# Golden Eagles and a Coyote



## Outlaw (Sep 11, 2007)

After a threat of a serious ass whoopin' if I don't post, here it is. I went out a few weeks ago to do a little wheelin' in the mud and do some photography. I got so caught up in the mud I wasn't quite prepared with the camera but here are a few pics anyway.


















And what would a series of images be without the ass end of a coyote? Camera shy little buggers - they know you're there, know you have a camera, stop to get their picture taken but almost never turn and smile.
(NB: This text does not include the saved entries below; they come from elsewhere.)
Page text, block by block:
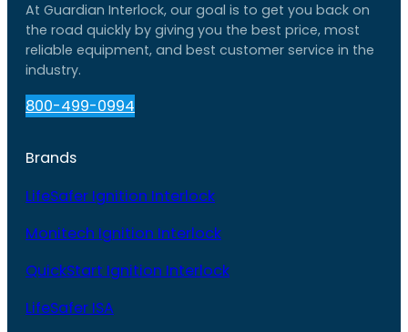
At Guardian Interlock, our goal is to get you back on
the road quickly by giving you the best price, most
reliable equipment, and best customer service in the
industry.
800-499-0994
Brands
LifeSafer Ignition Interlock
Monitech Ignition Interlock
QuickStart Ignition Interlock
LifeSafer ISA
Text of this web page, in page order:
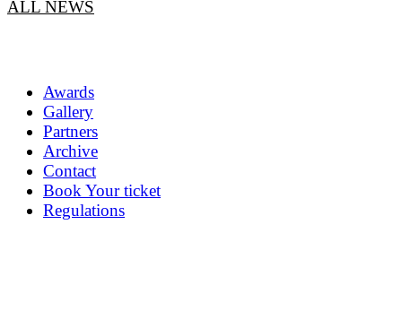
ALL NEWS
Awards
Gallery
Partners
Archive
Contact
Book Your ticket
Regulations
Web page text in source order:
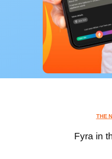
THE
Fyra in
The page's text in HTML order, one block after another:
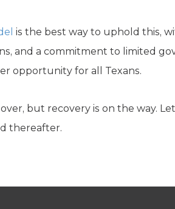
is the best way to uphold this,
and a commitment to limited
opportunity for all Texans.
over, but recovery is on the way.
thereafter.
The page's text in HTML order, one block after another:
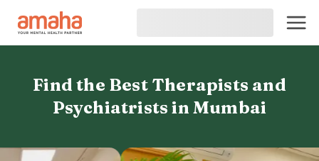
Find the Best Therapists and
Psychiatrists in Mumbai
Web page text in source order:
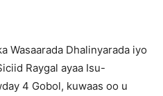
Wasaarada Dhalinyarada iyo
Raygal ayaa Isu-
4 Gobol, kuwaas oo u
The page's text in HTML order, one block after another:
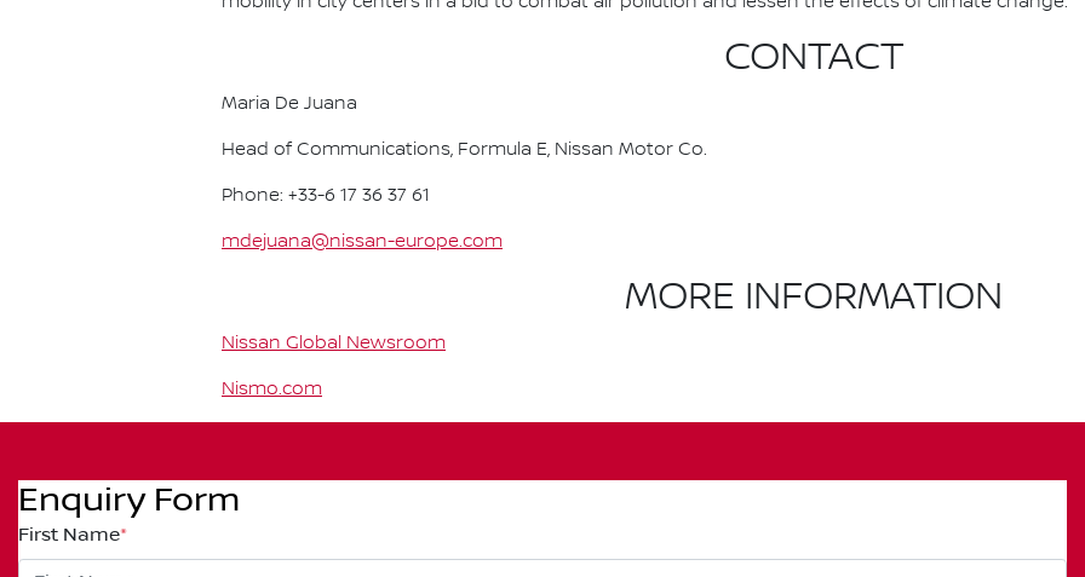
CONTACT
Maria De Juana
Head of Communications, Formula E, Nissan Motor Co.
Phone: +33-6 17 36 37 61
mdejuana@nissan-europe.com
MORE INFORMATION
Nissan Global Newsroom
Nismo.com
Enquiry Form
First Name*
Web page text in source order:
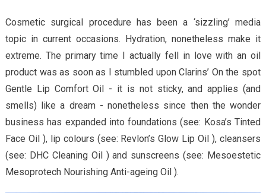
Cosmetic surgical procedure has been a ‘sizzling’ media
topic in current occasions. Hydration, nonetheless make it
extreme. The primary time I actually fell in love with an oil
product was as soon as I stumbled upon Clarins’ On the spot
Gentle Lip Comfort Oil - it is not sticky, and applies (and
smells) like a dream - nonetheless since then the wonder
business has expanded into foundations (see: Kosa’s Tinted
Face Oil ), lip colours (see: Revlon’s Glow Lip Oil ), cleansers
(see: DHC Cleaning Oil ) and sunscreens (see: Mesoestetic
Mesoprotech Nourishing Anti-ageing Oil ).
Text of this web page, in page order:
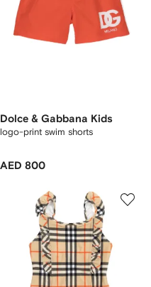
Dolce & Gabbana Kids
logo-print swim shorts
AED 800
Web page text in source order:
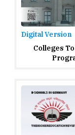
Digital Version
Colleges
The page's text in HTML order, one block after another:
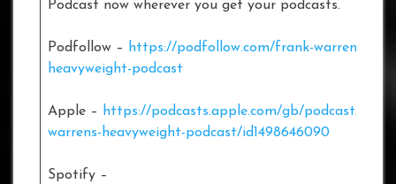
Podcast now wherever you get your podcasts.
Podfollow –
https://podfollow.com/frank-warrens-
heavyweight-podcast
Apple –
https://podcasts.apple.com/gb/podcast/
warrens-heavyweight-podcast/id1498646090
Spotify –

I've got a bunch more and have been reluctant to post as they are all just larger than the max limit here. When I get some time I'll work on resizing a few more.


----------



## James (Oct 7, 2007)

Very nice. I especially like the first one of the eagle. Great capture.


----------



## Outlaw (Sep 11, 2007)

James said:


> Very nice. I especially like the first one of the eagle. Great capture.


Thanks. I saw your hummer pic. Excellent shot - do you have more? I'd like to see them. I hope it's ok if I post one of my own.
Caught this little female a few years ago. There are some images of her on a nest and a other flight shots in my gallery if you are interested.


----------



## orvis1 (Sep 7, 2007)

Good stuff, keep it comming!


----------



## Greenguy88 (Sep 7, 2007)

Nice looking pics! Like the yote one.


----------



## threshershark (Sep 7, 2007)

Very cool shots all, I'll contribute one:


----------



## fixed blade XC-3 (Sep 11, 2007)

very cool pics guys, love em.


----------



## JAT83 (Sep 9, 2007)

Great pics!!!


----------